Chau P Y, Ling J, Ng W S
J Antimicrob Chemother. 1983 Oct;12(4):337-45. doi: 10.1093/jac/12.4.337.
The in-vitro activities of cefoperazone, cefotaxime, ceftriaxone, latamoxef (moxalactam), ceftazidime and N-formimidoyl-thienamycin (N-f-thienamycin) were compared against clinical isolates of Pseudomonas aeruginosa that were resistant to carbenicillin and gentamicin, or against those which were susceptible. N-f-thienamycin and ceftazidime were more active than cefotaxime, ceftriaxone and latamoxef only against carbenicillin-susceptible isolates: isolates resistant to carbenicillin exhibited markedly increased resistance to cefoperazone, but not to N-f-thienamycin or ceftazidime. A partial cross-resistance was observed between carbenicillin and cefoperazone. This was due to the presence in these Pseudomonas isolates of a plasmid-mediated beta-lactamase which was active against carbenicillin and cefoperazone but not against cefotaxime, ceftriazone and latamoxef.

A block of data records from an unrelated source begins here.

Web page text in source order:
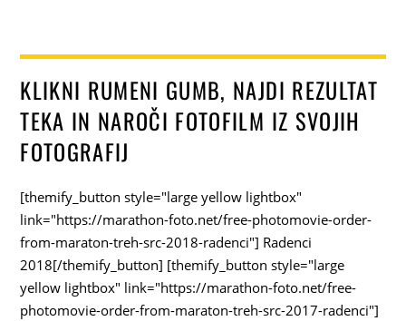
KLIKNI RUMENI GUMB, NAJDI REZULTAT
TEKA IN NAROČI FOTOFILM IZ SVOJIH
FOTOGRAFIJ
[themify_button style="large yellow lightbox"
link="https://marathon-foto.net/free-photomovie-order-
from-maraton-treh-src-2018-radenci"] Radenci
2018[/themify_button] [themify_button style="large
yellow lightbox" link="https://marathon-foto.net/free-
photomovie-order-from-maraton-treh-src-2017-radenci"]
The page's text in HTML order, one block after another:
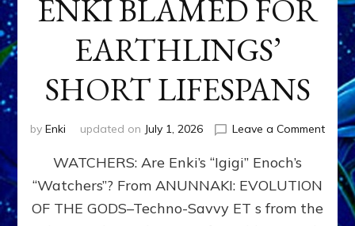
ENKI BLAMED FOR
EARTHLINGS’
SHORT LIFESPANS
by Enki updated on July 1, 2026 Leave a Commenton
SON
WATCHERS: Are Enki’s “Igigi” Enoch’s
“Watchers”? From ANUNNAKI: EVOLUTION
OF THE GODS–Techno-Savvy ET s from the
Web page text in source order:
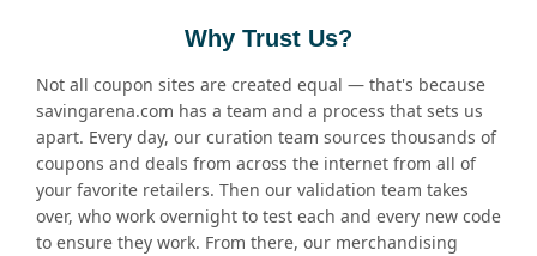
Why Trust Us?
Not all coupon sites are created equal — that's because
savingarena.com has a team and a process that sets us
apart. Every day, our curation team sources thousands of
coupons and deals from across the internet from all of
your favorite retailers. Then our validation team takes
over, who work overnight to test each and every new code
to ensure they work. From there, our merchandising
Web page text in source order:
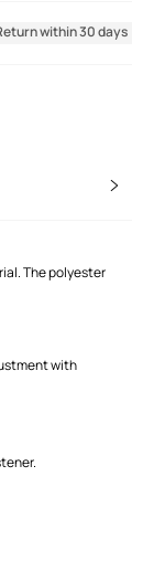
within 30 days
The polyester
with
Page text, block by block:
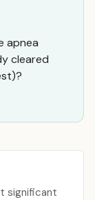
apnea
cleared
significant
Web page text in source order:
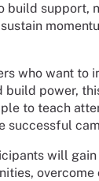
build support,
who want to
build power,
to teach
successful
will
overcome
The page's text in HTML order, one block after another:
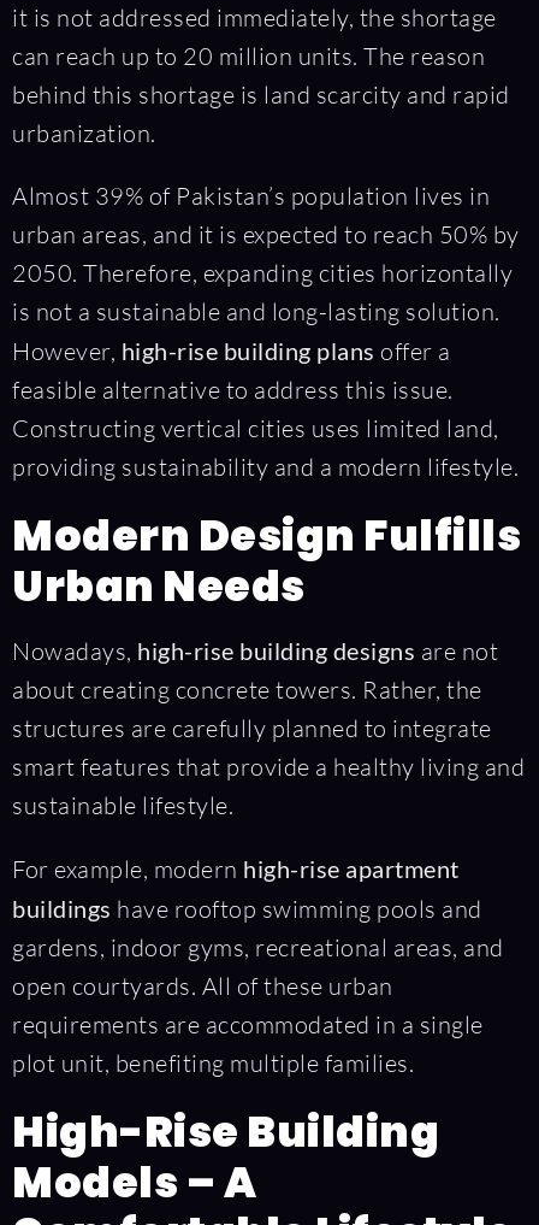
it is not addressed immediately, the shortage
can reach up to 20 million units. The reason
behind this shortage is land scarcity and rapid
urbanization.
Almost 39% of Pakistan’s population lives in
urban areas, and it is expected to reach 50% by
2050. Therefore, expanding cities horizontally
is not a sustainable and long-lasting solution.
However, high-rise building plans offer a
feasible alternative to address this issue.
Constructing vertical cities uses limited land,
providing sustainability and a modern lifestyle.
Modern Design Fulfills
Urban Needs
Nowadays, high-rise building designs are not
about creating concrete towers. Rather, the
structures are carefully planned to integrate
smart features that provide a healthy living and
sustainable lifestyle.
For example, modern high-rise apartment
buildings have rooftop swimming pools and
gardens, indoor gyms, recreational areas, and
open courtyards. All of these urban
requirements are accommodated in a single
plot unit, benefiting multiple families.
High-Rise Building
Models – A
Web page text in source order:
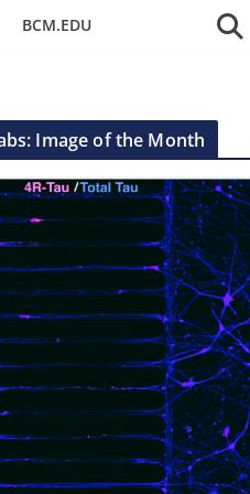
BCM.EDU
Image of the Month
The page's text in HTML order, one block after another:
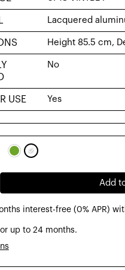
Lacquered
Height 85.5 cm,
No
USE Yes
Add
interest-free (0% APR)
up to 24 months.
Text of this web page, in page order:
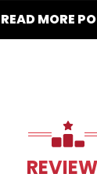
READ MORE
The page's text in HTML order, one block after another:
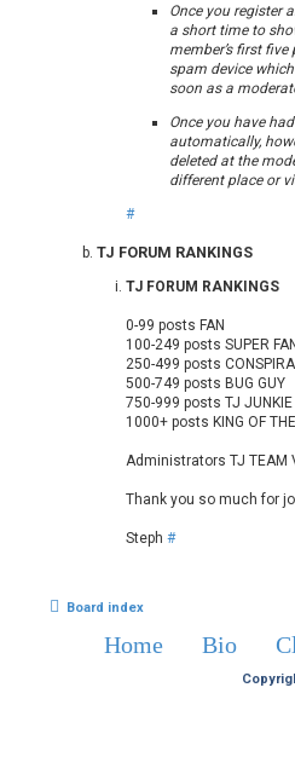
Once you register
a short time to
member’s first
spam device
soon as a
Once you have
automatically,
deleted at the
different place or
#
TJ FORUM RANKINGS
TJ FORUM RANKINGS
0-99 posts FAN
100-249 posts SUPER FAN
250-499 posts
500-749 posts BUG GUY
750-999 posts TJ JUNKIE
1000+ posts KING OF
Administrators TJ TEAM
Thank you so much for
Steph #
Board index
Home Bio
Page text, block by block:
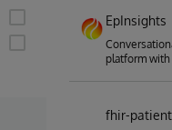
EpInsights
platform with
fhir-
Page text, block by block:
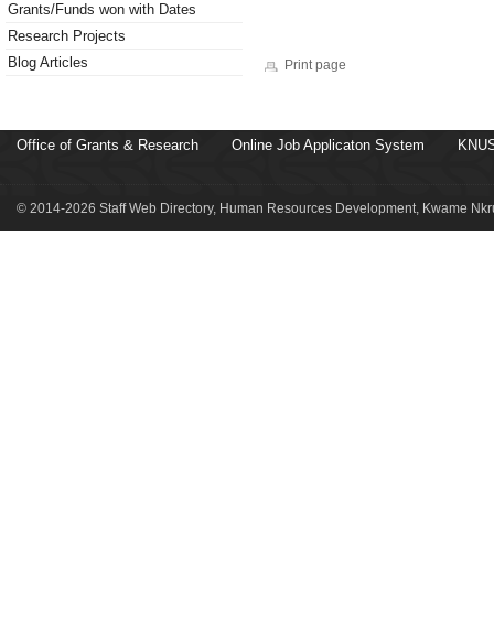
Grants/Funds won with Dates
Research Projects
Blog Articles
Print page
Office of Grants & Research Online Job Applicaton System
© 2014-2026 Staff Web Directory, Human Resources Development, Kwame

比较了头孢哌酮、头孢噻肟、头孢曲松、拉氧头孢(羟羧氧酰胺菌素)、头孢他啶和N-甲酰亚胺基硫霉素(N-f-硫霉素)对耐羧苄西林和庆大霉素的铜绿假单胞菌临床分离株或敏感分离株的体外活性。仅对羧苄西林敏感的分离株,N-f-硫霉素和头孢他啶比头孢噻肟、头孢曲松和拉氧头孢更具活性:耐羧苄西林的分离株对头孢哌酮的耐药性显著增加,但对N-f-硫霉素或头孢他啶无此现象。在羧苄西林和头孢哌酮之间观察到部分交叉耐药性。这是由于这些假单胞菌分离株中存在一种质粒介导的β-内酰胺酶,该酶对羧苄西林和头孢哌酮有活性,但对头孢噻肟、头孢曲松和拉氧头孢无活性。